For methanol, we can produce it from biomass via a similar process to how it is produced for $1 per gallon today. There are numerous biomass gasifiers out there. Some are even portable. They do not require high fossil fuel inputs and they utilize a much larger fraction of the biomass. They aren’t limited to cellulose. They gasify everything – cellulose, hemicellulose, lignin, sugars and proteins – all organic components. And if there is also a heating application, the combined heat and fuel or power efficiency of a biomass to methanol via gasification route is going to put cellulosic ethanol to shame. In any case, the efficiency of biomass gasification to methanol is going to put cellulosic ethanol to shame, because it doesn’t have to deal with all of that water present in the ethanol process.
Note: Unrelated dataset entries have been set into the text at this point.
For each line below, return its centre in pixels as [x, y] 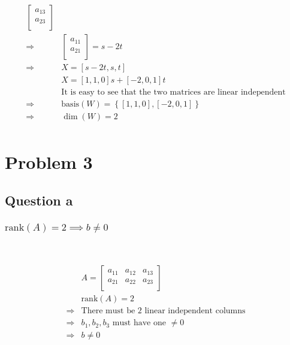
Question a [39, 200]
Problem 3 [49, 162]
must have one [139, 323]
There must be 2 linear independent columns [163, 311]
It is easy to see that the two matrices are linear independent [173, 93]
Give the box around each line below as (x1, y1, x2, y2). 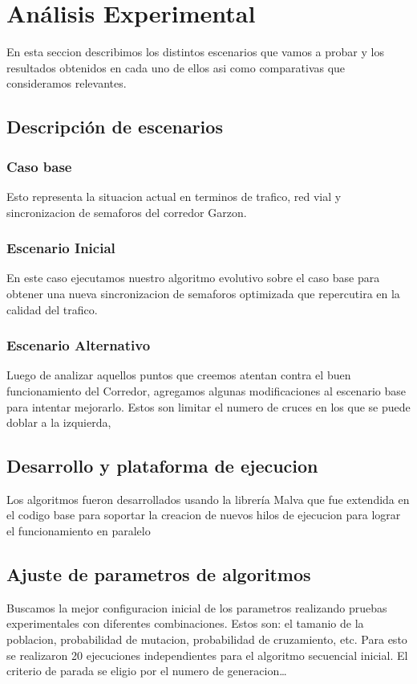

Altogether, Rapier argues that methanol has a much broader potential feedstock, is easier and cheaper to produce and could be manufactured in much larger quantities than corn ethanol. And this doesn’t even consider the possibility of synthesizing it from our superabundant supplies of natural gas. The problem is that “methanol doesn’t have a big lobby and 42 senators from farm states it can count on for perpetual support.”

At Fuel Freedom Foundation, we believe we should pursue all these options – ethanol, biofuels, compressed natural gas (CNG), liquefied natural gas (LNG) and electric cars. They all offer the possibility of reducing the $350 billion we shell out each year for imported oil. But we can’t help but admire Rapier’s observation that the methanol option is greatly underappreciated. The reasons are: 1) the EPA restrictions that make it illegal to use in car engines and 2) the lack of any large constituency such as the farm lobby that stands to gain from it. For that reason alone we’re very encouraged by Rapier’s writings and look forward to more in the future.